Stopping at the line that holds "As a result", repeat the lines below exactly, starting from the very first and including that final line.

*** Opening of Source data ***

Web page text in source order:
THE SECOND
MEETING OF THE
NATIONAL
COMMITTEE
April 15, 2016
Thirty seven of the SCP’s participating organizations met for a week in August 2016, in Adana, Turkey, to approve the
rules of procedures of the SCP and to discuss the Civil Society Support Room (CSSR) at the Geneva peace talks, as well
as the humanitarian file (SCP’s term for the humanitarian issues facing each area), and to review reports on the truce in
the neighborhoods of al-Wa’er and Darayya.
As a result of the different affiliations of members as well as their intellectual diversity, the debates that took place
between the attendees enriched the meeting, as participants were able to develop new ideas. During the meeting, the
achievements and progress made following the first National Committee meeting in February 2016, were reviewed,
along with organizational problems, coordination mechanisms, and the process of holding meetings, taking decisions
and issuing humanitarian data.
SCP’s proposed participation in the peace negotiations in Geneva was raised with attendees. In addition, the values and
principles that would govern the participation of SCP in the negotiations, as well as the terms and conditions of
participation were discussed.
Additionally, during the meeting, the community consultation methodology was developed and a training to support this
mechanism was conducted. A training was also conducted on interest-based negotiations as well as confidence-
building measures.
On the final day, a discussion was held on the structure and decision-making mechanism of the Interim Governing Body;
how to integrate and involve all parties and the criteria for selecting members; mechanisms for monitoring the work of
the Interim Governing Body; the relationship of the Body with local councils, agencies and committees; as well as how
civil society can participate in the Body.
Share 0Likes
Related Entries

*** Close of Source data ***

Answer for the task.
Web page text in source order:
THE SECOND
MEETING OF THE
NATIONAL
COMMITTEE
April 15, 2016
Thirty seven of the SCP’s participating organizations met for a week in August 2016, in Adana, Turkey, to approve the
rules of procedures of the SCP and to discuss the Civil Society Support Room (CSSR) at the Geneva peace talks, as well
as the humanitarian file (SCP’s term for the humanitarian issues facing each area), and to review reports on the truce in
the neighborhoods of al-Wa’er and Darayya.
As a result of the different affiliations of members as well as their intellectual diversity, the debates that took place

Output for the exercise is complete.